PROBLEM DESCRIPTION. Transcribe each entry exactly, without pictures.

MATERIAL FOR THE TASK.
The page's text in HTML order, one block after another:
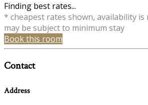
Finding best rates...
* cheapest rates shown, availability
may be subject to minimum stay
Book this room
Contact
Address
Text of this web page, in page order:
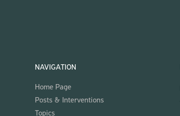
NAVIGATION
Home Page
Posts & Interventions
Topics
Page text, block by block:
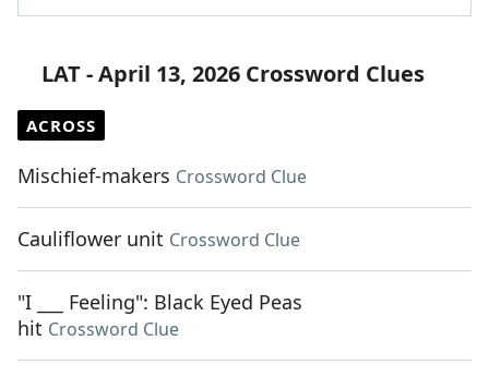
LAT - April 13, 2026 Crossword Clues
ACROSS
Mischief-makers Crossword Clue
Cauliflower unit Crossword Clue
"I ___ Feeling": Black Eyed Peas
hit Crossword Clue
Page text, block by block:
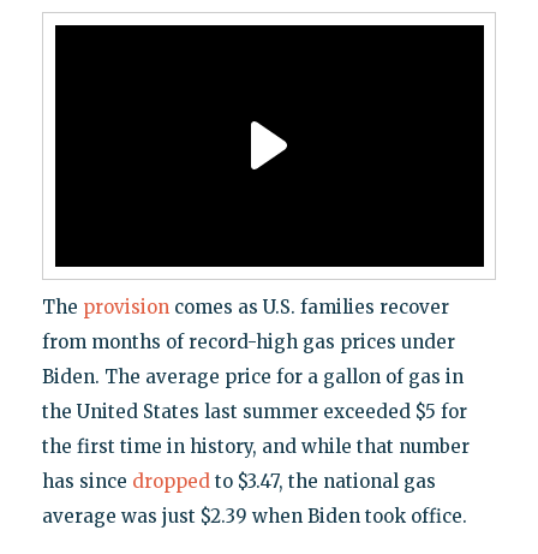
The provision comes as U.S. families recover
from months of record-high gas prices under
Biden. The average price for a gallon of gas in
the United States last summer exceeded $5 for
the first time in history, and while that number
has since dropped to $3.47, the national gas
average was just $2.39 when Biden took office.
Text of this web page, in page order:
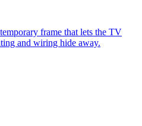
frame that lets the TV
and wiring hide away.
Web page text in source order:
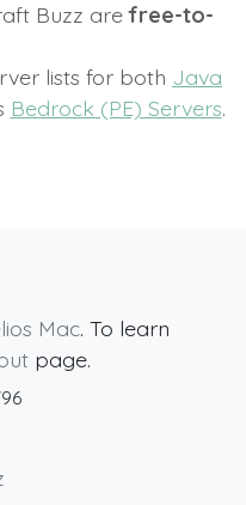
Buzz arefree-to-
lists for both Java
Bedrock (PE) Servers.
Mac. To learn
page.
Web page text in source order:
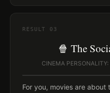
RESULT 03
🍿 The
CINEMA
For you, movies are
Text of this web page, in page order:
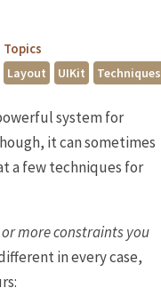
Topics
Layout UIKit Techniques
system for
it can sometimes
a few techniques for
more constraints you
in every case,
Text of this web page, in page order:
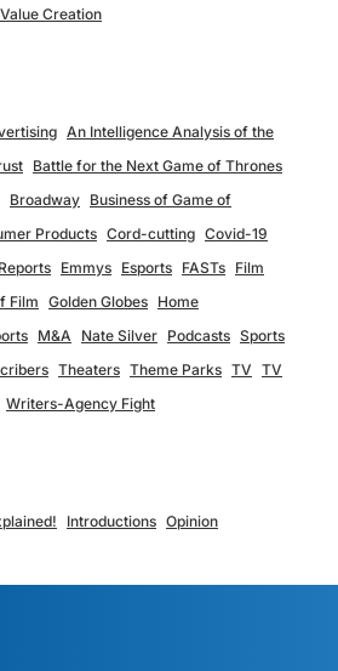
Value Creation
An Intelligence Analysis of the
Battle for the Next Game of Thrones
Broadway Business of Game of
Products Cord-cutting Covid-19
Emmys Esports FASTs Film
Film Golden Globes Home
M&A Nate Silver Podcasts Sports
Theaters Theme Parks TV TV
Writers-Agency Fight
Introductions Opinion
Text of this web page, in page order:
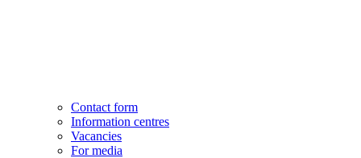
Contact form
Information centres
Vacancies
For media
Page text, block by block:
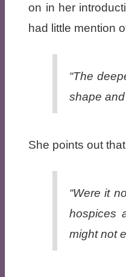
on in her
had little mention
“The
shape
She points out
“Were it
hospices
might not
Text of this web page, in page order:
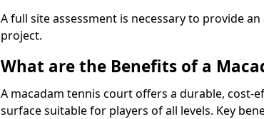
A full site assessment is necessary to provide
project.
What are the Benefits of a
A macadam tennis court offers a durable, cost-
surface suitable for players of all levels. Key
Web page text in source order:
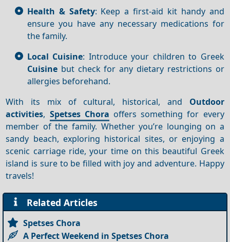
Health & Safety: Keep a first-aid kit handy and
ensure you have any necessary medications for
the family.
Local Cuisine: Introduce your children to Greek
Cuisine but check for any dietary restrictions or
allergies beforehand.
With its mix of cultural, historical, and Outdoor
activities, Spetses Chora offers something for every
member of the family. Whether you’re lounging on a
sandy beach, exploring historical sites, or enjoying a
scenic carriage ride, your time on this beautiful Greek
island is sure to be filled with joy and adventure. Happy
travels!
Related Articles
Spetses Chora
A Perfect Weekend in Spetses Chora
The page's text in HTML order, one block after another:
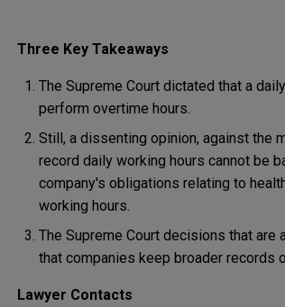
Three Key Takeaways
The Supreme Court dictated that a
perform overtime hours.
Still, a dissenting opinion, against the
record daily working hours cannot be
company's obligations relating to
working hours.
The Supreme Court decisions that are
that companies keep broader records
Lawyer Contacts
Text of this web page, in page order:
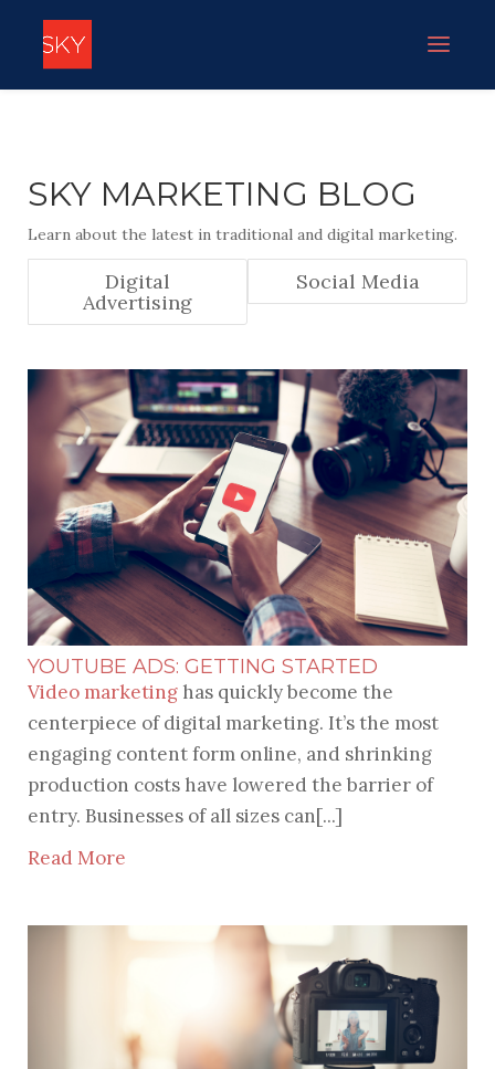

EXPECTED ANSWER.
The page's text in HTML order, one block after another:
Finding best rates...
* cheapest rates shown, availability
may be subject to minimum stay
Book this room
Contact
Address
Text of this web page, in page order:
NAVIGATION
Home Page
Posts & Interventions
Topics
Page text, block by block:
LAT - April 13, 2026 Crossword Clues
ACROSS
Mischief-makers Crossword Clue
Cauliflower unit Crossword Clue
"I ___ Feeling": Black Eyed Peas
hit Crossword Clue
Page text, block by block:
The provision comes as U.S. families recover
from months of record-high gas prices under
Biden. The average price for a gallon of gas in
the United States last summer exceeded $5 for
the first time in history, and while that number
has since dropped to $3.47, the national gas
average was just $2.39 when Biden took office.
Text of this web page, in page order:
frame that lets the TV
and wiring hide away.
Web page text in source order:
Buzz arefree-to-
lists for both Java
Bedrock (PE) Servers.
Mac. To learn
page.
Web page text in source order:
RESULT 03
🍿 The
CINEMA
For you, movies are
Text of this web page, in page order:
Topics
Layout UIKit Techniques
system for
it can sometimes
a few techniques for
more constraints you
in every case,
Text of this web page, in page order:
Value Creation
An Intelligence Analysis of the
Battle for the Next Game of Thrones
Broadway Business of Game of
Products Cord-cutting Covid-19
Emmys Esports FASTs Film
Film Golden Globes Home
M&A Nate Silver Podcasts Sports
Theaters Theme Parks TV TV
Writers-Agency Fight
Introductions Opinion
Text of this web page, in page order:
Contact form
Information centres
Vacancies
For media
Page text, block by block:
on in her
had little mention
“The
shape
She points out
“Were it
hospices
might not
Text of this web page, in page order:
A full site assessment is necessary to provide
project.
What are the Benefits of a
A macadam tennis court offers a durable, cost-
surface suitable for players of all levels. Key
Web page text in source order:
Health & Safety: Keep a first-aid kit handy and
ensure you have any necessary medications for
the family.
Local Cuisine: Introduce your children to Greek
Cuisine but check for any dietary restrictions or
allergies beforehand.
With its mix of cultural, historical, and Outdoor
activities, Spetses Chora offers something for every
member of the family. Whether you’re lounging on a
sandy beach, exploring historical sites, or enjoying a
scenic carriage ride, your time on this beautiful Greek
island is sure to be filled with joy and adventure. Happy
travels!
Related Articles
Spetses Chora
A Perfect Weekend in Spetses Chora
The page's text in HTML order, one block after another:
Three Key Takeaways
The Supreme Court dictated that a
perform overtime hours.
Still, a dissenting opinion, against the
record daily working hours cannot be
company's obligations relating to
working hours.
The Supreme Court decisions that are
that companies keep broader records
Lawyer Contacts
Text of this web page, in page order:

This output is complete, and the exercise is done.